JNU Teachers’ Body Extends Support To Students Protest, Seek VC’s Scalp

Students are demanding roll back of hostel fees, dress code, curfew timings

The Jawaharlal Nehru University Teachers’ Association (JNUTA) has come out in support of the ongoing student agitation, which broke out into a massive protest on Monday during Vice President M Venkaiah Naidu visit to the campus for the convocation function.

The teachers’ body held the vice-chancellor M Jagadish Kumar squarely responsible for the unrest and demanded his resignation, alleging that the students were brutally beaten up by the police at the behest of the VC. “The police action was clearly only to defend the obstinate refusal of the VC to engage in any dialogue with students on their concerns”,” JNUTA president D K Lobiyal said in a statement.

The student agitation, which has stretched for almost two weeks now, took a dramatic turn on Monday. The agitators clashed with the police when they were stopped from marching to the convocation venue. Soon, the clashes escalated into a huge protest as hundreds of students joined in with placards. At one point, the police were seen using water cannons to control the situation.

Some media reports also claimed that Minister of Human Resource and Development Ramesh Pokhriyal Nishank, who had come for the convocation, was not allowed to leave the campus till around 5 PM.

The Ministry, though, in a tweet said Nishank met some students and assured to find a solution to their issues soon.


Till the time of filing this report, the students were continuing with their protest, seeking to meet the VC.

Their demand:
Withdrawal of the draft hostel manual, which they claimed has provisions for the hostel fee hike, dress code and curfew timings.

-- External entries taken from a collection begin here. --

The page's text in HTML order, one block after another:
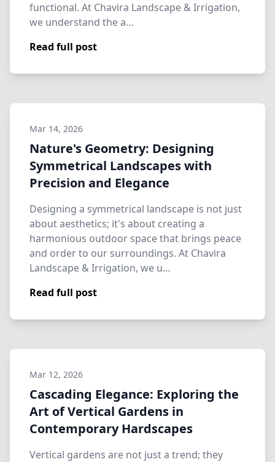
functional. At Chavira Landscape & Irrigation,
we understand the a…
Read full post
Mar 14, 2026
Nature's Geometry: Designing
Symmetrical Landscapes with
Precision and Elegance
Designing a symmetrical landscape is not just
about aesthetics; it's about creating a
harmonious outdoor space that brings peace
and order to our surroundings. At Chavira
Landscape & Irrigation, we u…
Read full post
Mar 12, 2026
Cascading Elegance: Exploring the
Art of Vertical Gardens in
Contemporary Hardscapes
Vertical gardens are not just a trend; they
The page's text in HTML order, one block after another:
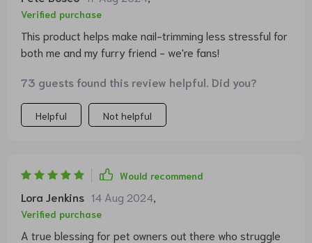
Verified purchase
This product helps make nail-trimming less stressful for
both me and my furry friend - we're fans!
73 guests found this review helpful. Did you?
Helpful Not helpful
Would recommend
Lora Jenkins 14 Aug 2024
Verified purchase
A true blessing for pet owners out there who struggle
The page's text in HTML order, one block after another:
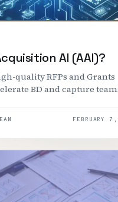
AI (AAI)?
quality RFPs and Grants
BD and capture
FEBRUARY
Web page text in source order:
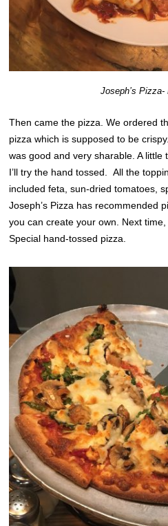
Joseph’s
Then came the pizza. We ordered
pizza which is supposed to be
was good and very sharable. A
I’ll try the hand tossed. All the
included feta, sun-dried tomatoes,
Joseph’s Pizza has recommended
you can create your own. Next time,
Special hand-tossed pizza.

Avdesh Kumar, a student of Economics from Bihar, told Odisha Bytes that he might have to leave his course midway if the university does not roll back the fee hike. “The hike of Rs 7500 proposed per month is equal to my family income back home. It’s beyond comprehension for me,” he said.

Kumar said most of his fellow inmates in Ganga hostel in the campus, are from lower-income families and have made it to JNU only through merit.

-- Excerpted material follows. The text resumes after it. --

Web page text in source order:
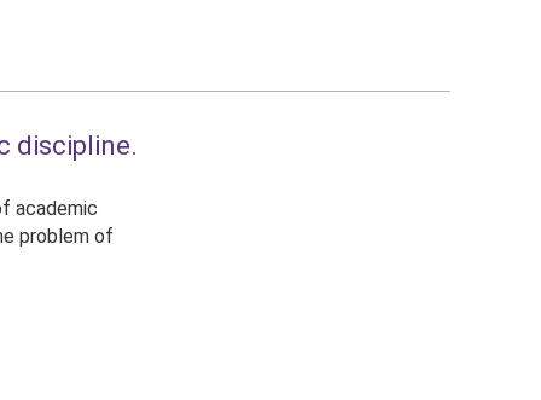
discipline.
academic
problem of

According to JNUTA statement, many teachers spoke at the assembly organised by the association and drew out the implications of the hostel fee hike for a large number of students from underprivileged backgrounds, who have so far been able to both enter and successfully study in JNU. “They also highlighted the larger process of assault on inclusive public higher education, and the concerted agenda of destroying JNU. The huge hike in hostel charges is one major part of this agenda,” the statement added.